Your task is to print, exactly and only, the lines from the start of the entries below through the line with "Section [sec:empirics] we". Include both ends, but skip the pictures.

[[ Source data, beginning ]]

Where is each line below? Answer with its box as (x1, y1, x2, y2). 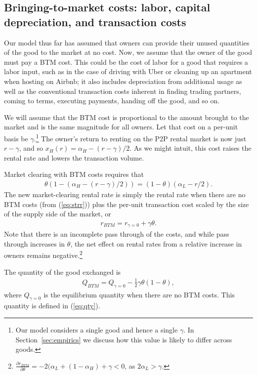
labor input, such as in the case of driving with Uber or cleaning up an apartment (4, 66, 252, 77)
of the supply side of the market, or (4, 208, 111, 219)
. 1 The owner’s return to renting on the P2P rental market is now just (34, 131, 247, 143)
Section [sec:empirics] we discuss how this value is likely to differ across (15, 334, 232, 344)
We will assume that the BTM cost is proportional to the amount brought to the (4, 112, 249, 122)
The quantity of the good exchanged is (4, 266, 121, 277)
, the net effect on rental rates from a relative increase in (70, 238, 242, 249)
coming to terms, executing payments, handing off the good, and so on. (4, 95, 220, 106)
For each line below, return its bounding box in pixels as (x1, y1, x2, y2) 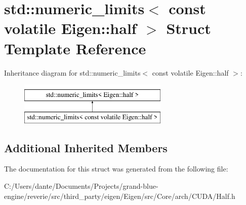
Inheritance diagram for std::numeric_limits (4, 67, 141, 78)
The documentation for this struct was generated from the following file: (4, 163, 228, 174)
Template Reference (4, 38, 146, 58)
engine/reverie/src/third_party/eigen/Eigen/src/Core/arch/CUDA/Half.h (4, 190, 235, 201)
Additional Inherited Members (4, 140, 168, 155)
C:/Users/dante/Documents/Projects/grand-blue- (4, 181, 158, 191)
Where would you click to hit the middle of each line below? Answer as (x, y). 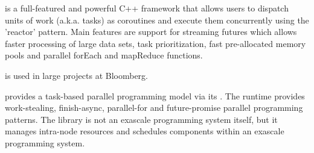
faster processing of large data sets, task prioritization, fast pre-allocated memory (155, 43)
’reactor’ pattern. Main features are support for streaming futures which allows (151, 32)
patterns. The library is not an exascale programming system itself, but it (141, 119)
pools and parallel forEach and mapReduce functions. (104, 55)
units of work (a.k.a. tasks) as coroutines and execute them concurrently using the (157, 20)
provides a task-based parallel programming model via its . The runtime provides (155, 95)
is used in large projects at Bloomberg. (76, 75)
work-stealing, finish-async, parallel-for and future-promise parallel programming (154, 108)
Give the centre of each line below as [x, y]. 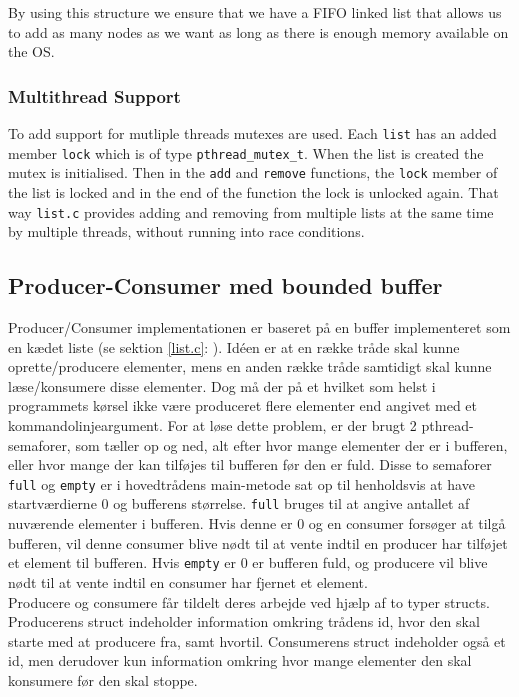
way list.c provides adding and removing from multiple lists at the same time [251, 211]
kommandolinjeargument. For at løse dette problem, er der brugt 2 [212, 424]
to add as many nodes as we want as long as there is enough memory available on [258, 31]
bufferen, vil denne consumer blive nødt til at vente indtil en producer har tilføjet [258, 542]
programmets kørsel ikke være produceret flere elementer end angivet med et [243, 405]
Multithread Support [94, 95]
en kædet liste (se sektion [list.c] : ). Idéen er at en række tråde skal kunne [234, 346]
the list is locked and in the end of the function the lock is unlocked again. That [253, 191]
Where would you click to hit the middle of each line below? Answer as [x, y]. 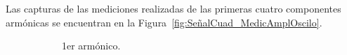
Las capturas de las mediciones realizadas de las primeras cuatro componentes [173, 8]
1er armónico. [91, 46]
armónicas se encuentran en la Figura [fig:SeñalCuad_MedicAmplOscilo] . [164, 22]
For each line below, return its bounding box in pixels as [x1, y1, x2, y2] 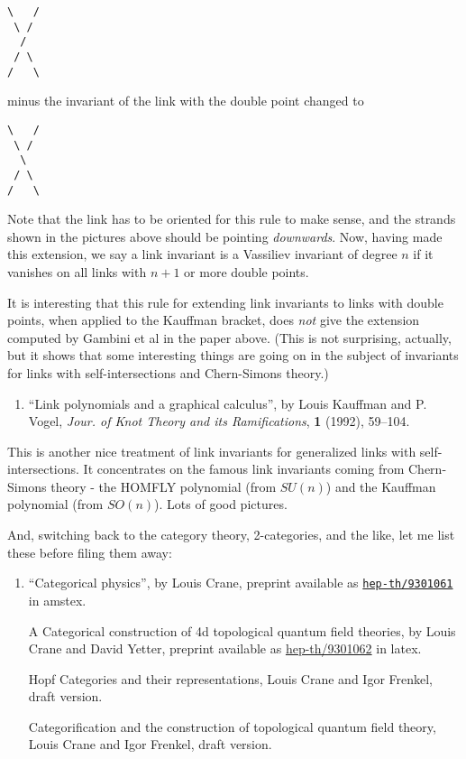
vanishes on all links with [7, 262, 147, 281]
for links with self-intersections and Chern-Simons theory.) [7, 363, 329, 382]
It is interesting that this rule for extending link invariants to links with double [7, 292, 443, 311]
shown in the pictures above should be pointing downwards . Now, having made [7, 227, 443, 245]
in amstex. [28, 590, 87, 609]
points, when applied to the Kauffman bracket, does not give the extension [7, 310, 420, 329]
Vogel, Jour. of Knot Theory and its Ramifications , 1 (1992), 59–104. [28, 412, 410, 430]
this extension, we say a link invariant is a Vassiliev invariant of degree [7, 245, 397, 264]

[[ Source data, end ]]

## Your response
Where is each line below? Answer with its box as (x1, y1, x2, y2). 
labor input, such as in the case of driving with Uber or cleaning up an apartment (4, 66, 252, 77)
of the supply side of the market, or (4, 208, 111, 219)
. 1 The owner’s return to renting on the P2P rental market is now just (34, 131, 247, 143)
Section [sec:empirics] we discuss how this value is likely to differ across (15, 334, 232, 344)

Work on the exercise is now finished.